Task to complete
Starting at the line that contains "18-22 feet long" and stopping after the line that contains "vyzývá k sušení s [184, 71]", transcribe the listing below exactly; do not include any pictures.

Given data
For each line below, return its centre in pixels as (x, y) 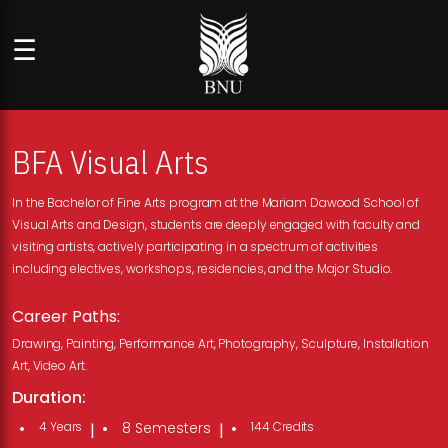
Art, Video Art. (49, 365)
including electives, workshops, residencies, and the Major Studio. (202, 268)
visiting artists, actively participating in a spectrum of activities (195, 246)
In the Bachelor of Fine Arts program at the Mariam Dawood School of (216, 202)
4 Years (61, 426)
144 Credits (283, 426)
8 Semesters (167, 428)
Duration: (49, 397)
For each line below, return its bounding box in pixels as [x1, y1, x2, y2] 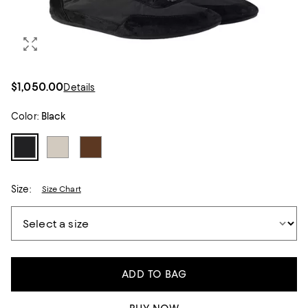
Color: [11, 111, 38, 122]
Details [63, 82, 96, 93]
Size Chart [41, 184, 81, 195]
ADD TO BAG [121, 268, 187, 281]
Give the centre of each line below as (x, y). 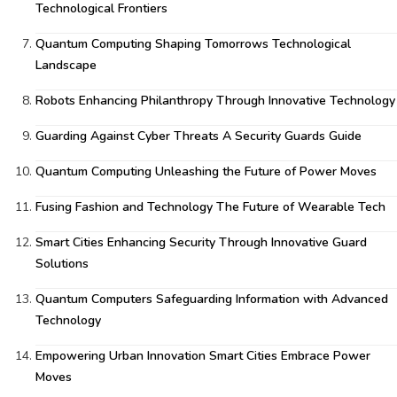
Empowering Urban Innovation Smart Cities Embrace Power (203, 356)
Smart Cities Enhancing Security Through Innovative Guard (201, 242)
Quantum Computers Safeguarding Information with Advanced (212, 299)
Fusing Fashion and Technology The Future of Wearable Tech (210, 207)
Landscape (66, 65)
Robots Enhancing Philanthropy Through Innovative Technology (215, 101)
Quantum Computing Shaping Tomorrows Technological (193, 44)
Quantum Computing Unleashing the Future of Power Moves (206, 171)
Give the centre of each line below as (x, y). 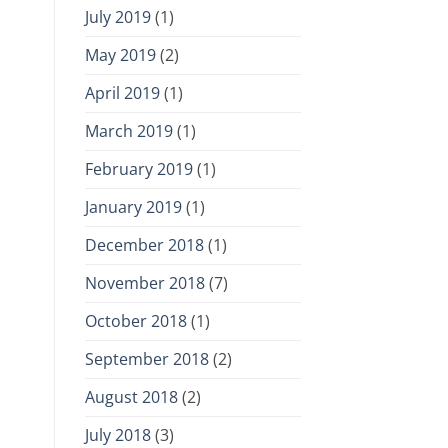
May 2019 (120, 55)
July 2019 (117, 17)
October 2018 (135, 321)
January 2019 (133, 207)
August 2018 (131, 397)
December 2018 (144, 245)
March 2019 (128, 131)
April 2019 (122, 93)
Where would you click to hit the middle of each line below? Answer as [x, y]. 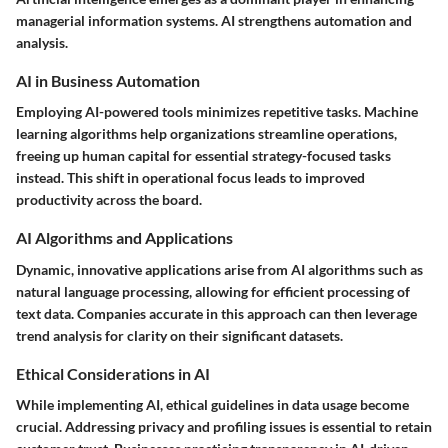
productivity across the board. [109, 200]
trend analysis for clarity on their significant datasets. [179, 335]
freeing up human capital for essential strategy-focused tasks [203, 156]
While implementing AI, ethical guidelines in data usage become [212, 404]
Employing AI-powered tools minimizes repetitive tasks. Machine [217, 112]
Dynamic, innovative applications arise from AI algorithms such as [219, 269]
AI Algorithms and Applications [124, 238]
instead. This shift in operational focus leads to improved [190, 178]
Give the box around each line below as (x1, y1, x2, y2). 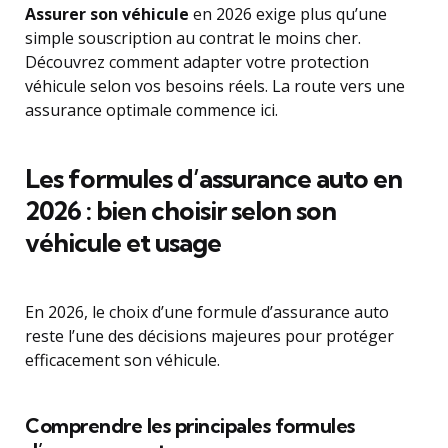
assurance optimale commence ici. (25, 99, 278, 121)
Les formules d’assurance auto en (25, 162, 402, 195)
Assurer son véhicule (25, 3, 189, 25)
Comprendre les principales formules (25, 413, 355, 438)
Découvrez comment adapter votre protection (25, 51, 369, 73)
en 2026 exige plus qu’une (189, 3, 387, 25)
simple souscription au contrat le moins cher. (25, 27, 361, 49)
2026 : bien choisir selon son (25, 194, 336, 227)
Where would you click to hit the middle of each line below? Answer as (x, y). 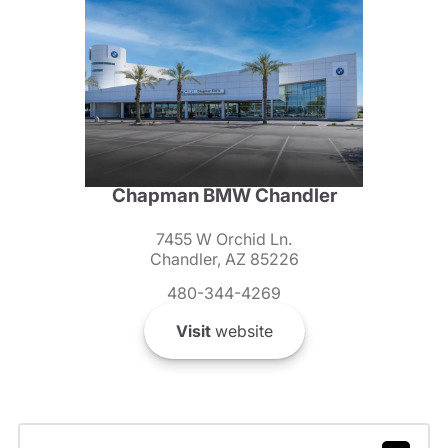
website (241, 331)
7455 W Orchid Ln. (224, 239)
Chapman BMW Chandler (224, 196)
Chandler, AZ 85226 (224, 259)
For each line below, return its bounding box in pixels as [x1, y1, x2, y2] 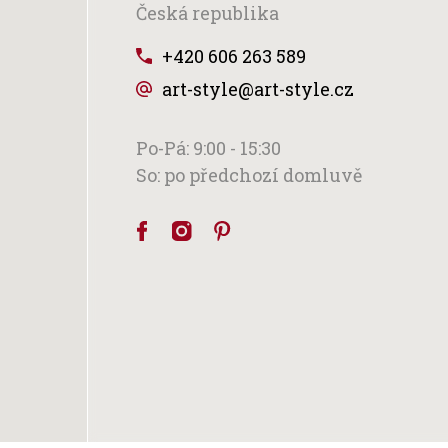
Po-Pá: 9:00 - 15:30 [136, 136, 281, 161]
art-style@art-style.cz [162, 77, 354, 102]
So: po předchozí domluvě [136, 163, 362, 188]
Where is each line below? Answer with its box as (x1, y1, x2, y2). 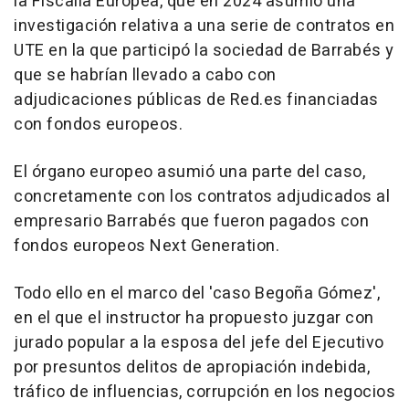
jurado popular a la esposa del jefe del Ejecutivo (14, 330, 384, 356)
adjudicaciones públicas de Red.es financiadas (14, 88, 379, 113)
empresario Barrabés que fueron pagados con (14, 209, 369, 235)
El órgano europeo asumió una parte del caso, (14, 160, 365, 185)
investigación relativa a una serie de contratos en (14, 14, 394, 39)
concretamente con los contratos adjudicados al (14, 184, 390, 210)
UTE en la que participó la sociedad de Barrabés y (14, 38, 394, 64)
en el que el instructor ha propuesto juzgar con (14, 306, 374, 331)
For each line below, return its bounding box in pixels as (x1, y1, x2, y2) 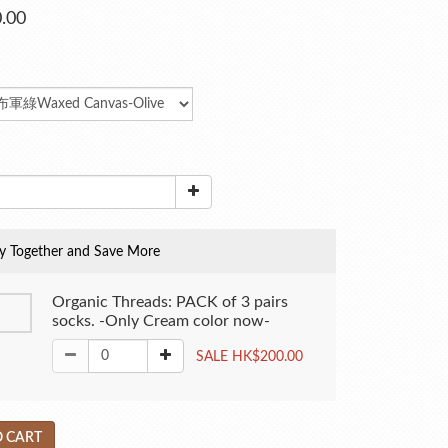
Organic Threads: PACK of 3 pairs (52, 294, 288, 310)
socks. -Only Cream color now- (52, 313, 270, 329)
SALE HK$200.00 (196, 349, 303, 364)
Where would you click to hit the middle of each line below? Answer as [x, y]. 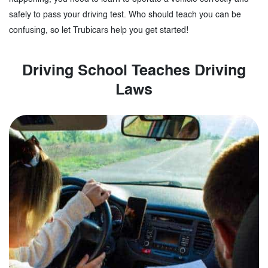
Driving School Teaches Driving [134, 72]
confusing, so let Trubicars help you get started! [99, 31]
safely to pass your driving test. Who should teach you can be [125, 15]
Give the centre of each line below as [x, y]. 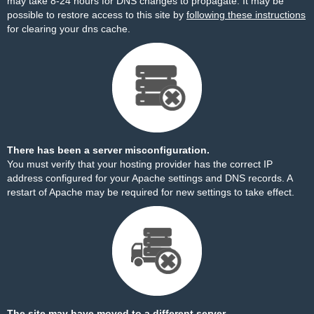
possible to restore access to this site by [97, 15]
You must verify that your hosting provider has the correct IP [140, 164]
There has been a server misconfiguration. [108, 150]
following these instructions [246, 15]
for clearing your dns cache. [69, 29]
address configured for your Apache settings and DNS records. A [150, 178]
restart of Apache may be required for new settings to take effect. [151, 192]
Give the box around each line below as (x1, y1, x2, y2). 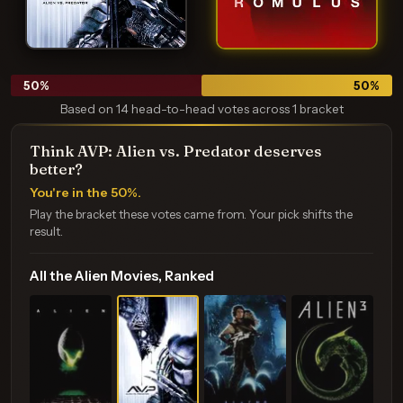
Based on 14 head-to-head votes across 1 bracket (59, 102, 344, 116)
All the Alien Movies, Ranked (30, 267, 214, 284)
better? (30, 160, 83, 178)
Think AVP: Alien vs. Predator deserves (30, 142, 322, 160)
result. (30, 224, 63, 238)
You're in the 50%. (30, 184, 141, 201)
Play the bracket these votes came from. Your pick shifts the (30, 207, 353, 221)
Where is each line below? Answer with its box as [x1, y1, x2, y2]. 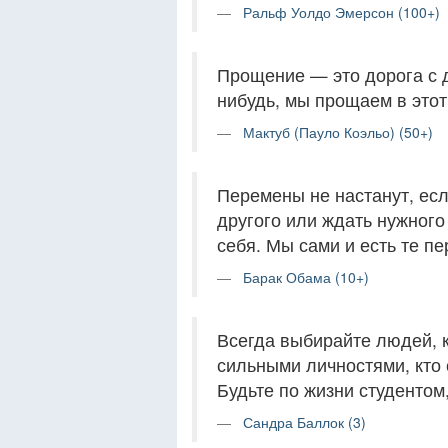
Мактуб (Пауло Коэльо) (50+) [243, 122, 433, 143]
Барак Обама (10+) [243, 267, 369, 288]
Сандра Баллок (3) [243, 412, 366, 433]
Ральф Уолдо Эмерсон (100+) [243, 2, 440, 23]
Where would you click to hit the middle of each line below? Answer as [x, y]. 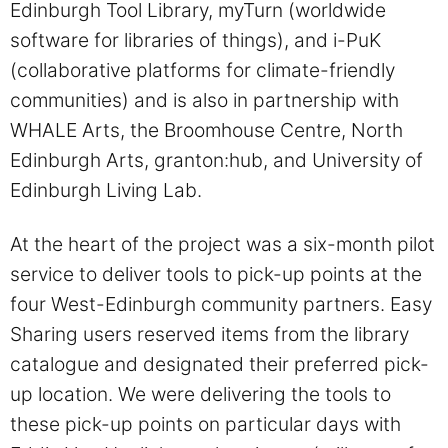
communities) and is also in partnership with [204, 99]
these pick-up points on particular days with [205, 423]
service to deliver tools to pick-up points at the [216, 273]
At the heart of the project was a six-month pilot [222, 243]
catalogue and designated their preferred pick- [219, 363]
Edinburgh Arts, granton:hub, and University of [216, 159]
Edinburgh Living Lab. [106, 189]
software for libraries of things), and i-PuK [195, 39]
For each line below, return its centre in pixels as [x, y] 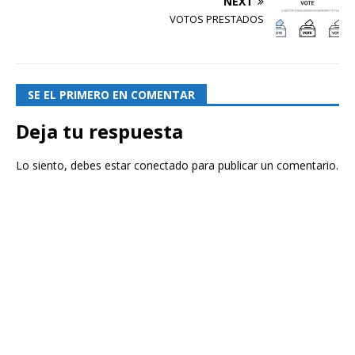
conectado [161, 165]
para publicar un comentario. [263, 165]
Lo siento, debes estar [75, 165]
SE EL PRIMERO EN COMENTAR [111, 95]
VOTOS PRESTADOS [217, 19]
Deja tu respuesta [99, 131]
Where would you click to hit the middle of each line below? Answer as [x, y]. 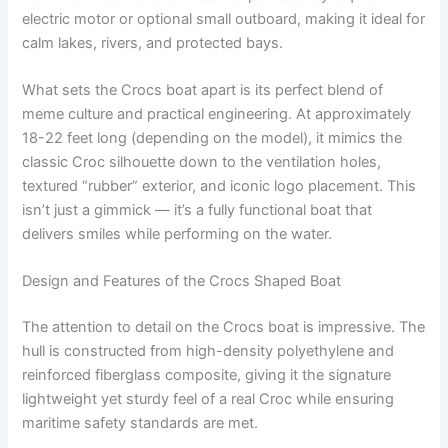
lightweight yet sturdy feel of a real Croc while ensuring [208, 399]
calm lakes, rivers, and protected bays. [153, 42]
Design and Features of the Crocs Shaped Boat [182, 281]
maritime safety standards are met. [140, 423]
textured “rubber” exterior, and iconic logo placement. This [219, 186]
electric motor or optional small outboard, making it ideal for [224, 18]
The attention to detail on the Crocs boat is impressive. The [224, 327]
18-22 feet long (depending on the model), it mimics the [212, 138]
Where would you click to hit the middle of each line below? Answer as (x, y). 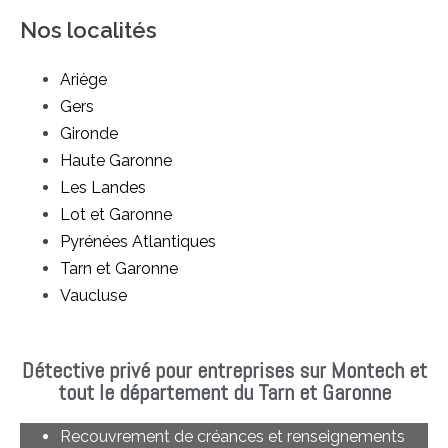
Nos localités (88, 29)
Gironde (89, 133)
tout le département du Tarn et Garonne (224, 391)
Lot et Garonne (116, 214)
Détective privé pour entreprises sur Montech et (224, 369)
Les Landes (103, 187)
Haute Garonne (116, 160)
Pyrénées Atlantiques (138, 241)
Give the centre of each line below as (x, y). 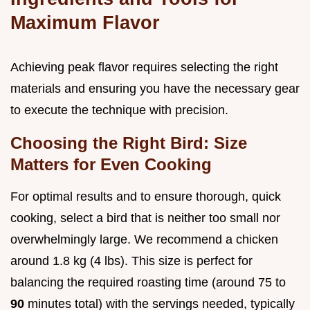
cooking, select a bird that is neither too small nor (145, 218)
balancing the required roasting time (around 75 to (148, 283)
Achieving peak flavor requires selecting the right (144, 67)
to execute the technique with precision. (119, 110)
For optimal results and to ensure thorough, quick (146, 197)
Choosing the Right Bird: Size (129, 143)
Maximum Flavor (85, 23)
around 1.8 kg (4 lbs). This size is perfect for (131, 261)
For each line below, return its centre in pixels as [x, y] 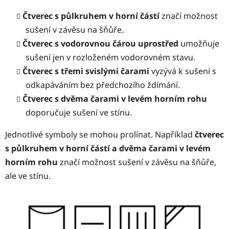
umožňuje [199, 44]
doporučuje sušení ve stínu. [79, 113]
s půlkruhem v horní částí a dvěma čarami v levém [108, 148]
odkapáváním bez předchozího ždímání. [103, 85]
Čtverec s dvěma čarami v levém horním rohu [115, 99]
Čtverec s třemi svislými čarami [87, 71]
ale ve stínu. [29, 176]
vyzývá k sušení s [184, 71]
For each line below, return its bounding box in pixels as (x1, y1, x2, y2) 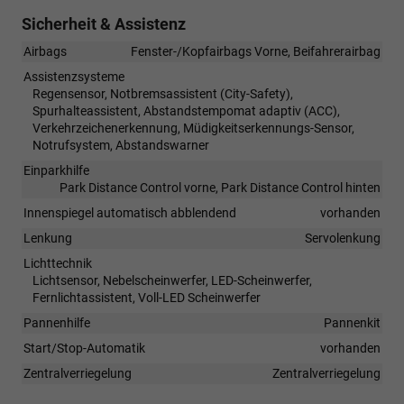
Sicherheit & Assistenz (22, 14, 186, 33)
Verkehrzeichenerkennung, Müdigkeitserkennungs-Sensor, (32, 120, 354, 135)
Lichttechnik (23, 255, 92, 271)
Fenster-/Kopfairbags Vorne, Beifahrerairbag (131, 43, 381, 59)
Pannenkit (324, 315, 381, 330)
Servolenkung (305, 230, 381, 245)
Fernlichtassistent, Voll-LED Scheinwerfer (32, 289, 261, 305)
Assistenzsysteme (23, 69, 124, 84)
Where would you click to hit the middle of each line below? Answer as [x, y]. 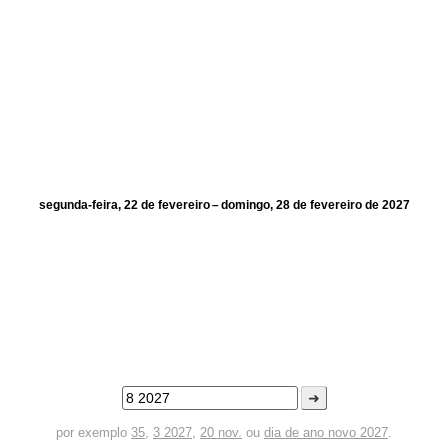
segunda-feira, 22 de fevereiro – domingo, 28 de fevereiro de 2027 [224, 205]
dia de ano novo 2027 [326, 432]
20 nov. [221, 432]
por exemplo [93, 432]
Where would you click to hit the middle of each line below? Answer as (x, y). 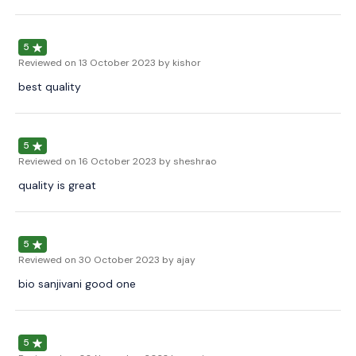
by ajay (179, 260)
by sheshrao (188, 162)
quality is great (57, 186)
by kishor (180, 63)
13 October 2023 (117, 63)
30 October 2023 (119, 260)
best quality (50, 87)
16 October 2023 (118, 162)
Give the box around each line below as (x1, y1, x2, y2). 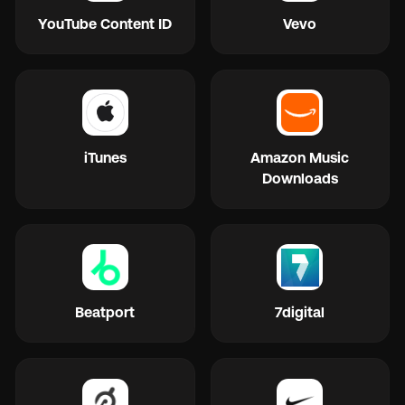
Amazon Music (250, 148, 350, 165)
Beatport (75, 304, 136, 320)
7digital (275, 304, 325, 320)
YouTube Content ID (38, 14, 173, 32)
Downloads (261, 169, 338, 186)
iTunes (83, 148, 127, 165)
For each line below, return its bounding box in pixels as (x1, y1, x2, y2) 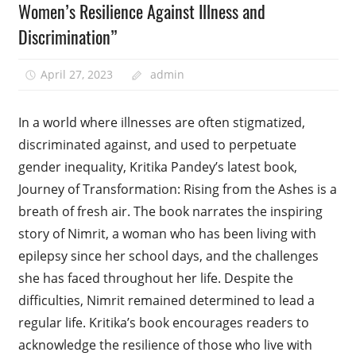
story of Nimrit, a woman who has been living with (17, 225, 316, 243)
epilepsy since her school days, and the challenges (17, 247, 319, 265)
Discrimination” (17, 24, 117, 50)
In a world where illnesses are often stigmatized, (17, 114, 305, 132)
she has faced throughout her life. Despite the (17, 269, 293, 288)
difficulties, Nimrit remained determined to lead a (17, 292, 315, 310)
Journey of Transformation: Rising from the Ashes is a (17, 180, 337, 199)
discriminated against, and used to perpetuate (17, 136, 296, 154)
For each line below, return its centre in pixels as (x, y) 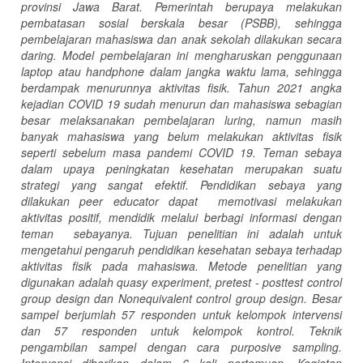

Exercise answer
18-22 feet long (depending on the model), it mimics the [212, 138]
Where would you click to hit the middle of each line below? Answer as (x, y). 
Nos localités (88, 29)
Gironde (89, 133)
tout le département du Tarn et Garonne (224, 391)
Lot et Garonne (116, 214)
Détective privé pour entreprises sur Montech et (224, 369)
Les Landes (103, 187)
Haute Garonne (116, 160)
Pyrénées Atlantiques (138, 241)
Give the centre of each line below as (x, y). 
cooking, select a bird that is neither too small nor (145, 218)
balancing the required roasting time (around 75 to (148, 283)
Achieving peak flavor requires selecting the right (144, 67)
to execute the technique with precision. (119, 110)
For optimal results and to ensure thorough, quick (146, 197)
Choosing the Right Bird: Size (129, 143)
Maximum Flavor (85, 23)
around 1.8 kg (4 lbs). This size is perfect for (131, 261)
For each line below, return its centre in pixels as [x, y] 
umožňuje [199, 44]
doporučuje sušení ve stínu. [79, 113]
s půlkruhem v horní částí a dvěma čarami v levém [108, 148]
odkapáváním bez předchozího ždímání. [103, 85]
Čtverec s dvěma čarami v levém horním rohu [115, 99]
Čtverec s třemi svislými čarami [87, 71]
ale ve stínu. [29, 176]
vyzývá k sušení s [184, 71]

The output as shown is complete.